*Task statement*. Each entry should be transcribed exactly as written, and any picture left out.

*Records from a collection*.
--- START ---

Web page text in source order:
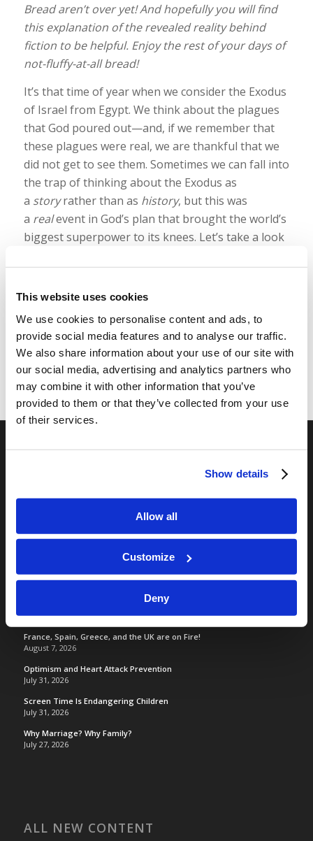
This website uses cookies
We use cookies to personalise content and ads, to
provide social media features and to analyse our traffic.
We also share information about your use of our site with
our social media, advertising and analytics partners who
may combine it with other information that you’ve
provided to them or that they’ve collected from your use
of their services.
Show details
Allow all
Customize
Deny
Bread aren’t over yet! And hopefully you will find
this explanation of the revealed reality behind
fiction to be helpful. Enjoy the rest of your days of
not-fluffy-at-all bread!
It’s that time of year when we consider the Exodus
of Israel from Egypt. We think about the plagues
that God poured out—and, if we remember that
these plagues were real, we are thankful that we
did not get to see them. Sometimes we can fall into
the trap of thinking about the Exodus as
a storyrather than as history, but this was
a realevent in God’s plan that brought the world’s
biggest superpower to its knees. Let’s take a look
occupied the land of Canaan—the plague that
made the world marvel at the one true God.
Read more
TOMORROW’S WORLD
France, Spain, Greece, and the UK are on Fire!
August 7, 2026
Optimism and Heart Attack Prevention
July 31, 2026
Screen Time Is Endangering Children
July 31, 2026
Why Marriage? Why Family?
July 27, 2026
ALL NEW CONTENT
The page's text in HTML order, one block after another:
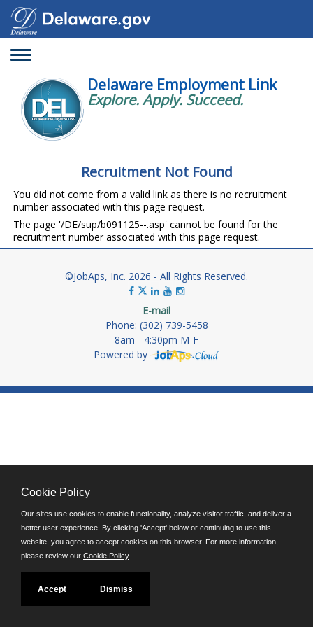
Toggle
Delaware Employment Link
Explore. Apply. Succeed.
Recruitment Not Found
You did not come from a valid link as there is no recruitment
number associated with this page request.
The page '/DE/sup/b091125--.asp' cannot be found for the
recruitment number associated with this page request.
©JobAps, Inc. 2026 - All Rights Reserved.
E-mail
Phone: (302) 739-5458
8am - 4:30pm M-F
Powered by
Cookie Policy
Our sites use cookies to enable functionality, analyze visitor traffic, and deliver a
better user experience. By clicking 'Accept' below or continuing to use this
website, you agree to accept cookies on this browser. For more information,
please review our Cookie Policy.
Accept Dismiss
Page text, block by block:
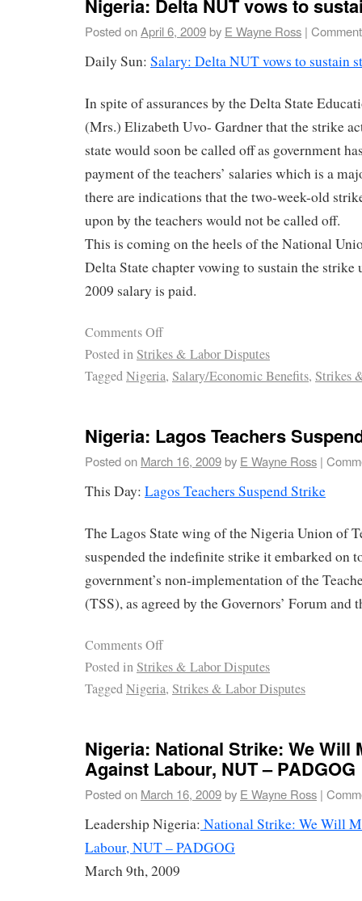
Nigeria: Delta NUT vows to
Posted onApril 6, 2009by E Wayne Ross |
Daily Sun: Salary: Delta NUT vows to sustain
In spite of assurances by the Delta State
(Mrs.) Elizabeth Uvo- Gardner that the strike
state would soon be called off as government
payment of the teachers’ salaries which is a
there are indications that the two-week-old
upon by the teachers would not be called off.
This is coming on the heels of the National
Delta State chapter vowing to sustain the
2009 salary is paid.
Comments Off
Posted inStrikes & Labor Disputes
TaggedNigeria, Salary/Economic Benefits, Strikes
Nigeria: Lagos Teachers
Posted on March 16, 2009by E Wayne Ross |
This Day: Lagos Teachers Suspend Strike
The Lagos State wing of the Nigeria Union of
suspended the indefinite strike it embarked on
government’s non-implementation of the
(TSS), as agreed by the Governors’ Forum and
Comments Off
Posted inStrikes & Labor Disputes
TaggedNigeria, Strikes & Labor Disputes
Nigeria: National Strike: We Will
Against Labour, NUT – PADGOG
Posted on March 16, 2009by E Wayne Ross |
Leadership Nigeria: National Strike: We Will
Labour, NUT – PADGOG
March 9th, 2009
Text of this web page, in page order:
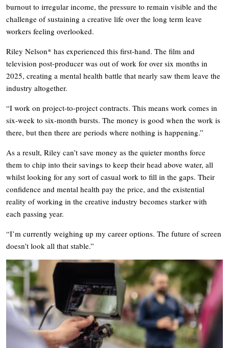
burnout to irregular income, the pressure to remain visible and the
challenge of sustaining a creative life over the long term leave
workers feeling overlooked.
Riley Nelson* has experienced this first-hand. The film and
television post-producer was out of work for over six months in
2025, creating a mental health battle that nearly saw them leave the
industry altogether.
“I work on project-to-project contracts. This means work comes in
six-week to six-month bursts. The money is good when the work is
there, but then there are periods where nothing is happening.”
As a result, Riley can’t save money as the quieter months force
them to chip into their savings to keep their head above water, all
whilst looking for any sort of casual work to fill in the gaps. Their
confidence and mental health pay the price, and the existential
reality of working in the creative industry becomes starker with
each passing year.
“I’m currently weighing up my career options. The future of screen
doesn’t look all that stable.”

--- END ---

*Answer to this exercise*.
Web page text in source order:
This website uses cookies
We use cookies to personalise content and ads, to
provide social media features and to analyse our traffic.
We also share information about your use of our site with
our social media, advertising and analytics partners who
may combine it with other information that you’ve
provided to them or that they’ve collected from your use
of their services.
Show details
Allow all
Customize
Deny
Bread aren’t over yet! And hopefully you will find
this explanation of the revealed reality behind
fiction to be helpful. Enjoy the rest of your days of
not-fluffy-at-all bread!
It’s that time of year when we consider the Exodus
of Israel from Egypt. We think about the plagues
that God poured out—and, if we remember that
these plagues were real, we are thankful that we
did not get to see them. Sometimes we can fall into
the trap of thinking about the Exodus as
a storyrather than as history, but this was
a realevent in God’s plan that brought the world’s
biggest superpower to its knees. Let’s take a look
occupied the land of Canaan—the plague that
made the world marvel at the one true God.
Read more
TOMORROW’S WORLD
France, Spain, Greece, and the UK are on Fire!
August 7, 2026
Optimism and Heart Attack Prevention
July 31, 2026
Screen Time Is Endangering Children
July 31, 2026
Why Marriage? Why Family?
July 27, 2026
ALL NEW CONTENT
The page's text in HTML order, one block after another:
Toggle
Delaware Employment Link
Explore. Apply. Succeed.
Recruitment Not Found
You did not come from a valid link as there is no recruitment
number associated with this page request.
The page '/DE/sup/b091125--.asp' cannot be found for the
recruitment number associated with this page request.
©JobAps, Inc. 2026 - All Rights Reserved.
E-mail
Phone: (302) 739-5458
8am - 4:30pm M-F
Powered by
Cookie Policy
Our sites use cookies to enable functionality, analyze visitor traffic, and deliver a
better user experience. By clicking 'Accept' below or continuing to use this
website, you agree to accept cookies on this browser. For more information,
please review our Cookie Policy.
Accept Dismiss
Page text, block by block:
Nigeria: Delta NUT vows to
Posted onApril 6, 2009by E Wayne Ross |
Daily Sun: Salary: Delta NUT vows to sustain
In spite of assurances by the Delta State
(Mrs.) Elizabeth Uvo- Gardner that the strike
state would soon be called off as government
payment of the teachers’ salaries which is a
there are indications that the two-week-old
upon by the teachers would not be called off.
This is coming on the heels of the National
Delta State chapter vowing to sustain the
2009 salary is paid.
Comments Off
Posted inStrikes & Labor Disputes
TaggedNigeria, Salary/Economic Benefits, Strikes
Nigeria: Lagos Teachers
Posted on March 16, 2009by E Wayne Ross |
This Day: Lagos Teachers Suspend Strike
The Lagos State wing of the Nigeria Union of
suspended the indefinite strike it embarked on
government’s non-implementation of the
(TSS), as agreed by the Governors’ Forum and
Comments Off
Posted inStrikes & Labor Disputes
TaggedNigeria, Strikes & Labor Disputes
Nigeria: National Strike: We Will
Against Labour, NUT – PADGOG
Posted on March 16, 2009by E Wayne Ross |
Leadership Nigeria: National Strike: We Will
Labour, NUT – PADGOG
March 9th, 2009
Text of this web page, in page order:
burnout to irregular income, the pressure to remain visible and the
challenge of sustaining a creative life over the long term leave
workers feeling overlooked.
Riley Nelson* has experienced this first-hand. The film and
television post-producer was out of work for over six months in
2025, creating a mental health battle that nearly saw them leave the
industry altogether.
“I work on project-to-project contracts. This means work comes in
six-week to six-month bursts. The money is good when the work is
there, but then there are periods where nothing is happening.”
As a result, Riley can’t save money as the quieter months force
them to chip into their savings to keep their head above water, all
whilst looking for any sort of casual work to fill in the gaps. Their
confidence and mental health pay the price, and the existential
reality of working in the creative industry becomes starker with
each passing year.
“I’m currently weighing up my career options. The future of screen
doesn’t look all that stable.”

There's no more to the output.